REAL TALK REAL MOMS: FINDING YOUR CONFIDENCE

I never had to think about finding confidence in being a friend, a daughter or a spouse, but for some reason, finding confidence when I assumed the role of a mother was a struggle in the beginning. I deeply understood that my children were 100% dependent upon me to provide for their needs. Talk about intimidating! Social media pressure, peer pressure and familial pressure are much smaller fish compared to the reality of the responsibility of parenthood. And now more than ever, we are aware that our parenting choices condition our children to a certain extent and have lasting effects on their development (thank you science and research). So, how have I found confidence in my parenting along the way? Well, it's a combination of things:

1. My confidence isn't in myself, but in God.
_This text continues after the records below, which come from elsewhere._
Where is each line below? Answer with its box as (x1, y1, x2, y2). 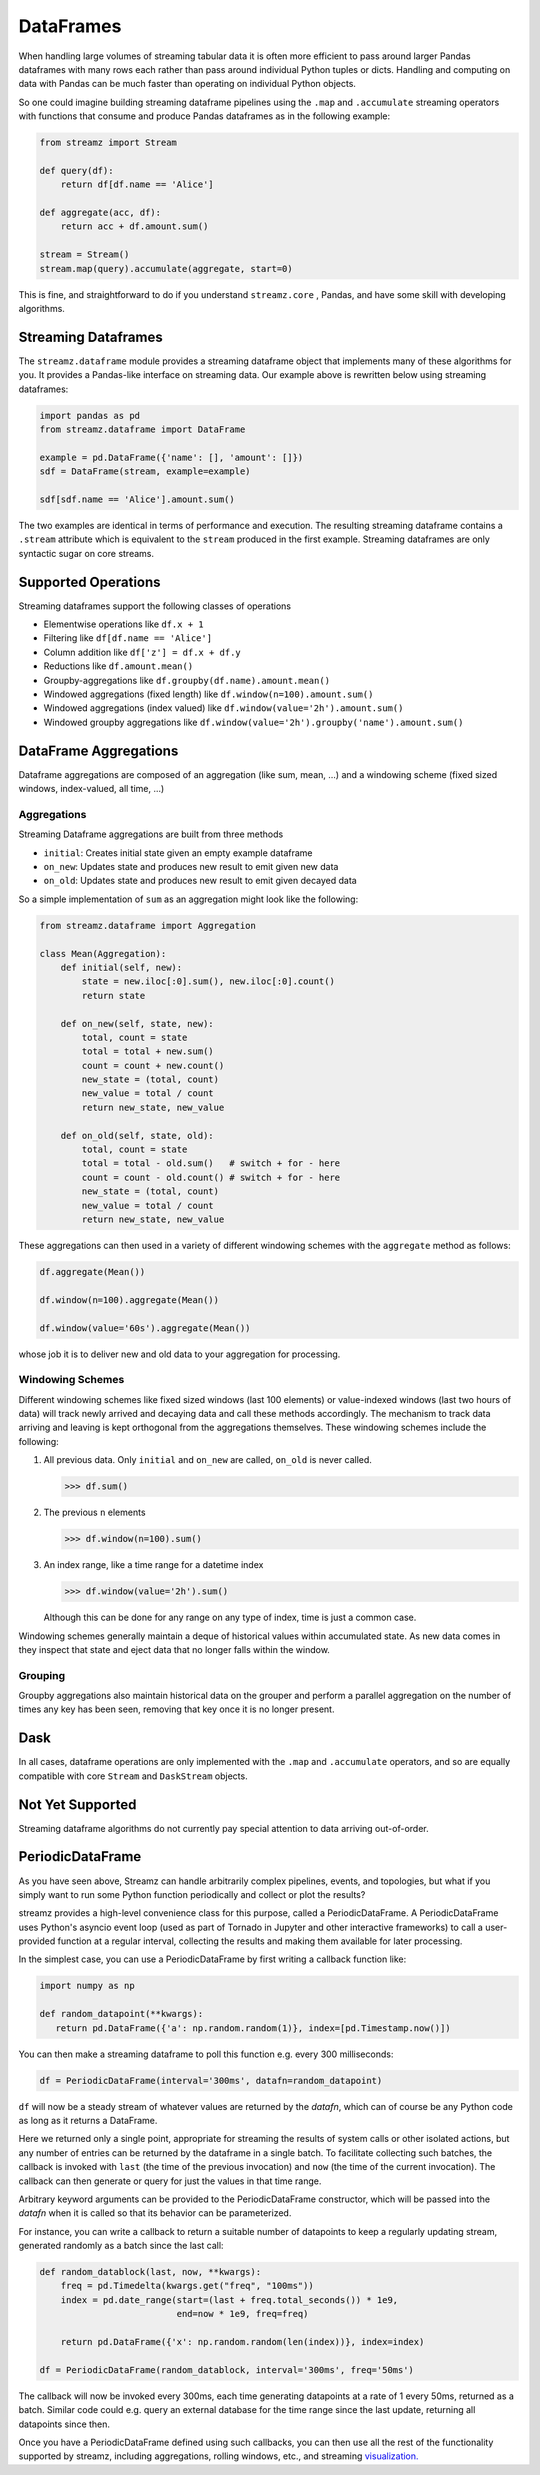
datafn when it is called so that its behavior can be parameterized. (18, 2207, 292, 2219)
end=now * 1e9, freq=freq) (176, 2308, 309, 2320)
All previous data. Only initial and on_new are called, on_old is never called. (43, 1454, 372, 1466)
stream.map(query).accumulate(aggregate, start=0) (39, 263, 294, 274)
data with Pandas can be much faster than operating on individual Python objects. (18, 78, 357, 90)
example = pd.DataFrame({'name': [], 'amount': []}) (39, 451, 304, 463)
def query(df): (39, 165, 114, 176)
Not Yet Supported (18, 1796, 137, 1813)
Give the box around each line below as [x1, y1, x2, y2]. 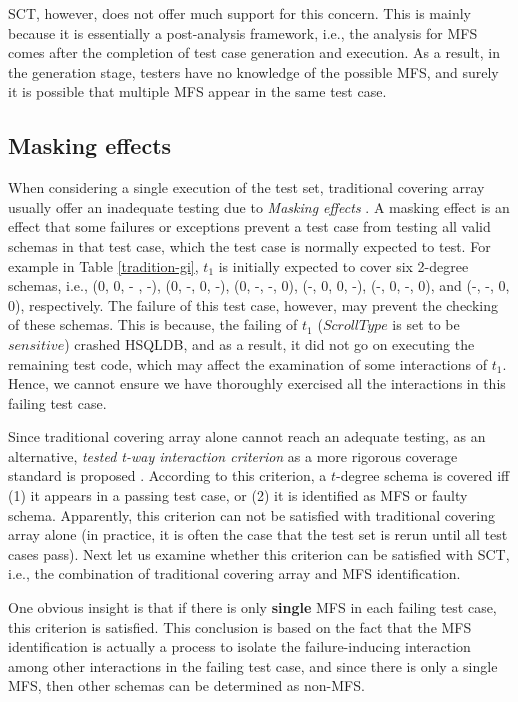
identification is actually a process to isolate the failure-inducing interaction [8, 636, 471, 657]
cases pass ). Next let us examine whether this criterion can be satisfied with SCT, [8, 543, 510, 564]
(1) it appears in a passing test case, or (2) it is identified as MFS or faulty [8, 485, 468, 506]
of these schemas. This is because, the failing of [8, 314, 298, 335]
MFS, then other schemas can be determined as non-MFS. [8, 675, 365, 696]
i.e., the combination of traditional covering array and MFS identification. [8, 563, 461, 584]
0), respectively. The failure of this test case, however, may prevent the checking [8, 294, 499, 315]
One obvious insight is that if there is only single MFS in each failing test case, [8, 597, 497, 618]
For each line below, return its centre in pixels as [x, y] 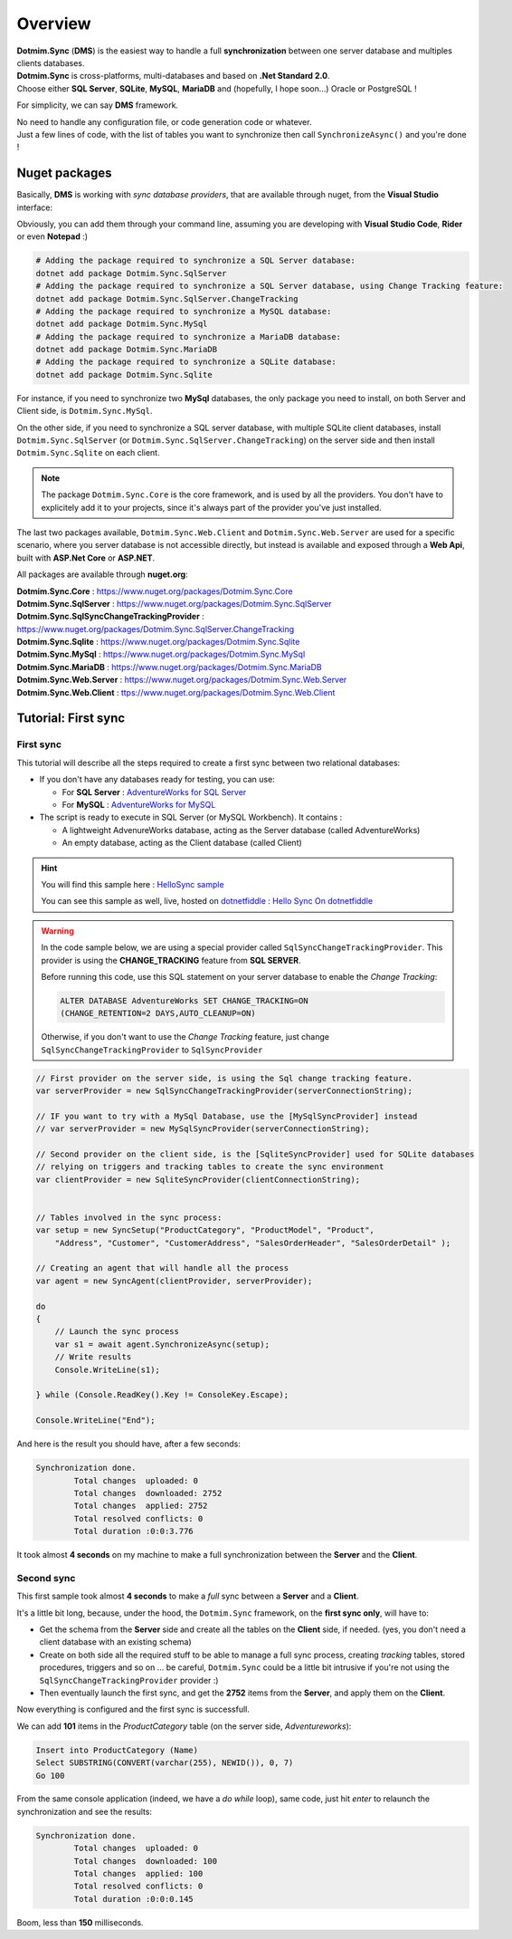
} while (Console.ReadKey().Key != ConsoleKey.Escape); [162, 1395]
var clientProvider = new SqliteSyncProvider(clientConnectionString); [198, 1179]
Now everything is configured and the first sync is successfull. [133, 1709]
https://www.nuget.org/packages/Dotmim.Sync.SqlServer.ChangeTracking [156, 629]
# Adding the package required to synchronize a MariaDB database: [189, 336]
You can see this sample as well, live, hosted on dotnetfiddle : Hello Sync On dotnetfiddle [207, 901]
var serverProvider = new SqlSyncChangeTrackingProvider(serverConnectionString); [224, 1091]
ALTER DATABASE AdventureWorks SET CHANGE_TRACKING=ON [184, 1000]
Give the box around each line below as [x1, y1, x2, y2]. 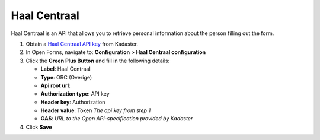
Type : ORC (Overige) [40, 74, 92, 81]
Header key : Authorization [40, 98, 105, 106]
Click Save [25, 123, 53, 131]
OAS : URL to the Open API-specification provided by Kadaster [40, 115, 193, 122]
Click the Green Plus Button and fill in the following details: [25, 57, 170, 64]
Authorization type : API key [40, 90, 110, 97]
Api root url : [40, 82, 71, 89]
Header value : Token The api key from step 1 [40, 107, 151, 114]
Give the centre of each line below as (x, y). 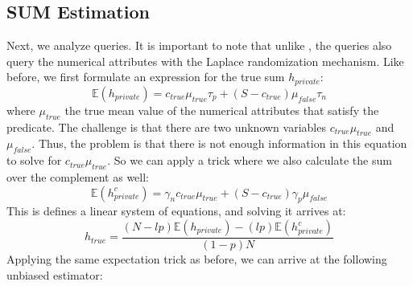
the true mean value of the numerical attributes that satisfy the (222, 110)
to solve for (34, 160)
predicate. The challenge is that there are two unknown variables (166, 127)
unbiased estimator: (55, 274)
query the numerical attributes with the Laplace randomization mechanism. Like (205, 61)
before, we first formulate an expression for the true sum (146, 77)
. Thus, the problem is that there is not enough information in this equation (219, 143)
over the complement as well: (78, 177)
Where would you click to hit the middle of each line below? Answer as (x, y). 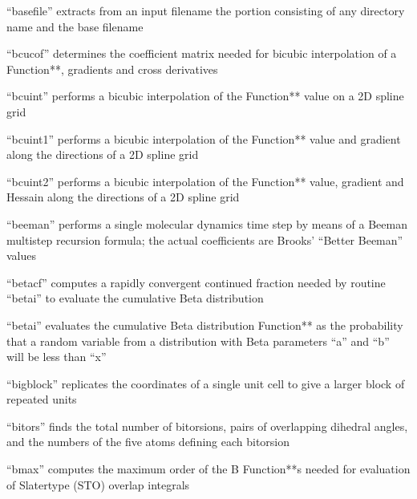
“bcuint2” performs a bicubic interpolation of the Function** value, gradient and (205, 181)
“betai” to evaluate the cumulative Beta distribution (135, 298)
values (22, 256)
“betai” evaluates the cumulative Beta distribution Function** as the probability (205, 325)
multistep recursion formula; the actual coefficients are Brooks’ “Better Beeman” (205, 239)
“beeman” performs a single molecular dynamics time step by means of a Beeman (207, 223)
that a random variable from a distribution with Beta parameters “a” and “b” (198, 341)
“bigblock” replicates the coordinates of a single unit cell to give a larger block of (206, 383)
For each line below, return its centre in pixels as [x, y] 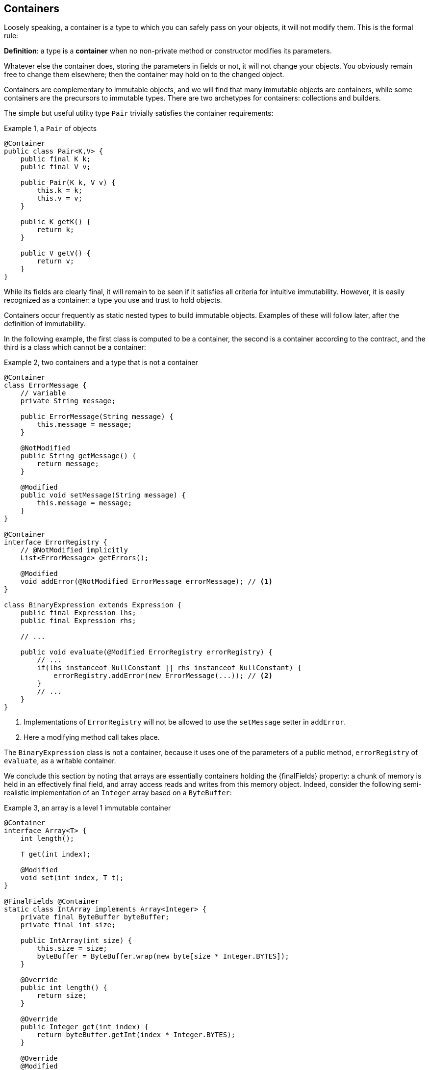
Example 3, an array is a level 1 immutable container [88, 808]
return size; [62, 996]
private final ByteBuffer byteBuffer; [95, 917]
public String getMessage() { [78, 456]
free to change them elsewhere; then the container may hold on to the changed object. [144, 75]
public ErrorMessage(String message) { [97, 417]
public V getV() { [56, 253]
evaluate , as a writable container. [60, 761]
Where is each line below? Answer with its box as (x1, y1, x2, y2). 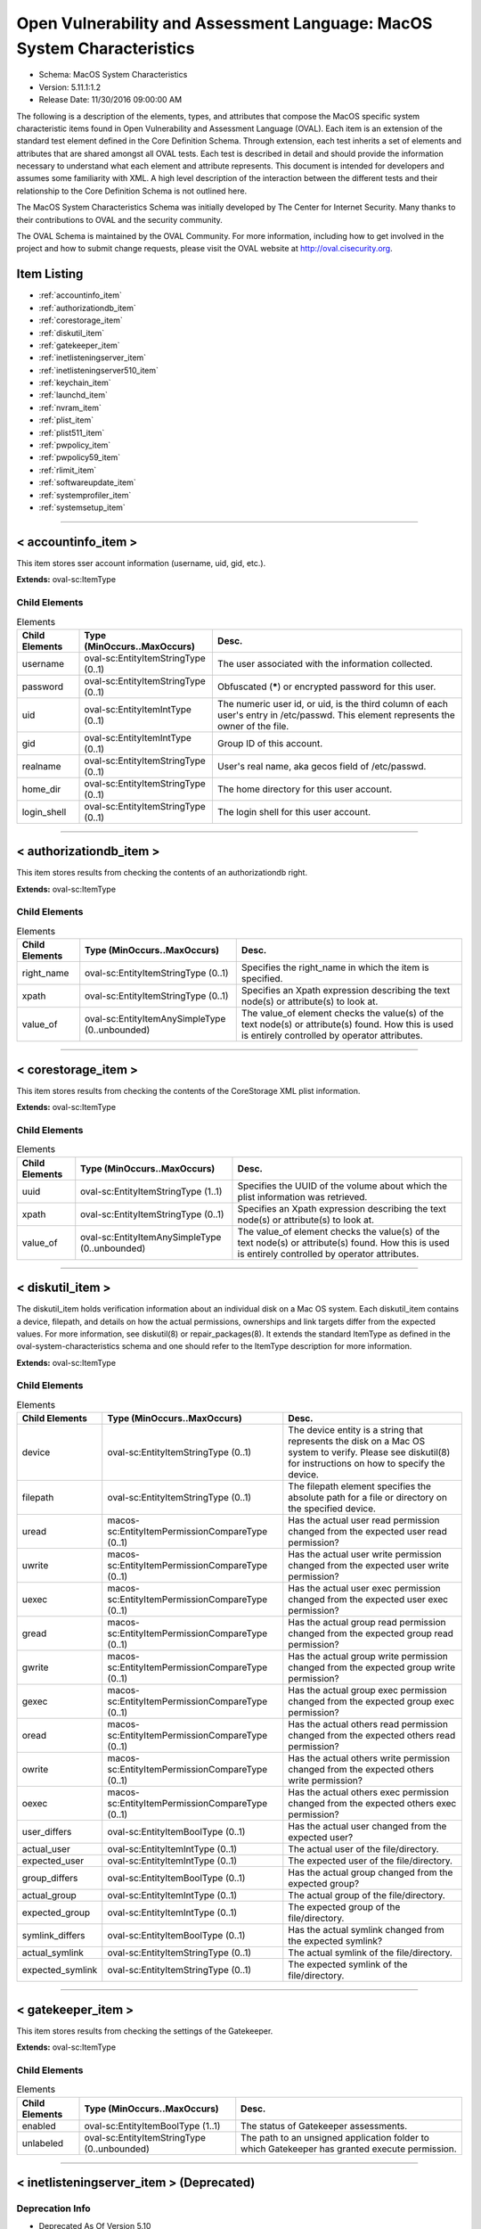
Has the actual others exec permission (288, 1786, 450, 1798)
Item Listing (16, 267, 84, 282)
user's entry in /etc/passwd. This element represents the (216, 709, 455, 721)
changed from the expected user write (288, 1559, 450, 1572)
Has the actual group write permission (288, 1650, 449, 1663)
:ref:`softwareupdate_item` (38, 477, 137, 488)
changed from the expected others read (288, 1730, 456, 1742)
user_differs (21, 1826, 72, 1838)
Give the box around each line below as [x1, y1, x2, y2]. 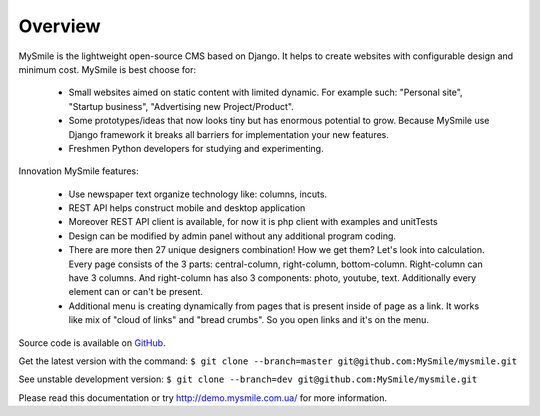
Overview [18, 15, 101, 37]
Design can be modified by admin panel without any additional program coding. [68, 230, 397, 242]
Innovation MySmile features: [18, 165, 139, 177]
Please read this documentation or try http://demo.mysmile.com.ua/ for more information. [18, 391, 388, 404]
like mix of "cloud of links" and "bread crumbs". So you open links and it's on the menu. [68, 314, 430, 326]
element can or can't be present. [68, 286, 204, 298]
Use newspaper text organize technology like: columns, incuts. [68, 188, 328, 200]
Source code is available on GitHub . [18, 336, 166, 349]
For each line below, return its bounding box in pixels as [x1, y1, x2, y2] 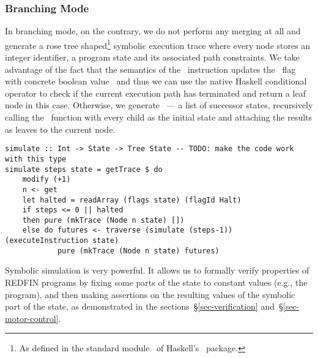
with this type [5, 154, 67, 163]
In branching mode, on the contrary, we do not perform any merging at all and [5, 24, 301, 37]
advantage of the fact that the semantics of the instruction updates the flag [5, 62, 296, 75]
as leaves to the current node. [5, 122, 116, 135]
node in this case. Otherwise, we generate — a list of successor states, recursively [5, 99, 313, 111]
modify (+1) [22, 175, 71, 184]
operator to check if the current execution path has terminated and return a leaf [5, 86, 306, 99]
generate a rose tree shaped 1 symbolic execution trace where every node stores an [5, 37, 311, 51]

I believe that my children are a gift from God, created by God for His purposes. My children are really God's children entrusted to me to nurture them in the wisdom and love of Him. I try my best, I pray for my kids and at the end of the day I know that God loves them even more than I do (I can hardly imagine that). That gives me so much peace. 

2. I lean on God for wisdom in knowing my kids and what's best for them. There are many days where I feel like I don't know how to navigate my daughter's emotions or my son's health battles, but I believe that the discernment I have (that gut intuition) is really God guiding my heart and mind to the right decisions for my kids. There's nothing too small that I pray for either...from praying my kids would take naps to praying we would find the right doctors to choosing a school, I surrender it all. That, of course, doesn't mean I don't make a ton of mistakes because I sure make a lot of those. But I also know that when I make mistakes it's because I'm acting out of a bad place or not really thinking with wisdom. And, I also know that there is forgiveness and grace for me with the mistakes I made because of my beliefs. Knowing that makes me feel free and confident whereas aiming for perfectionism fills me with anxiety and fear. 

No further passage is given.